Derry tuvo que atender de inmediato a un niño aquejado de una infección auditiva y Sondra efectuó la punción lumbar con la ayuda de la enfermera.

El niño soportó en silencio el doloroso arqueamiento de la espalda con el estoicismo propio de los orgullosos masáis, pero dejó escapar unos lastimeros sollozos. Por suerte, Sondra era muy hábil y lo hizo todo en un santiamén: colocaron al niño tendido de lado sobre los fuertes brazos de la enfermera, Sondra palpó suavemente con los dedos la columna, buscando el correspondiente espacio intervertebral y, después, metió y sacó la aguja en un abrir y cerrar de ojos.

El líquido salió completamente claro —señal evidente de que no había una posible hemorragia intracraneal— y, poco después, el recuento microscópico efectuado en el laboratorio demostró que no había indicios de células purulentas.

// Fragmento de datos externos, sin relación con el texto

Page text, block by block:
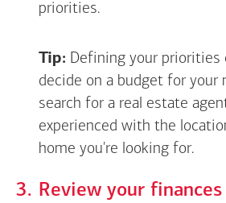
priorities.
Tip: Defining your priorities
decide on a budget for your
search for a real estate
experienced with the
home you're looking for.
Review your

Puesto que no sabían de qué microorganismo se trataba y el resultado de los cultivos sanguíneos no se recibiría desde Nairobi hasta dos semanas más tarde, decidieron instalar a Ouko en una cama situada en el fondo de la sala, separada de las demás mediante una mampara móvil.

Para entonces, el sol ya se ponía y la ajetreada jornada de la misión tocaba a su fin. Mientras regresaba con paso cansino a su cabaña para lavarse y cambiarse de ropa, Sondra no pudo apartar de su mente la extraña sensación de que algo le había pasado inadvertido durante el examen de Ouko.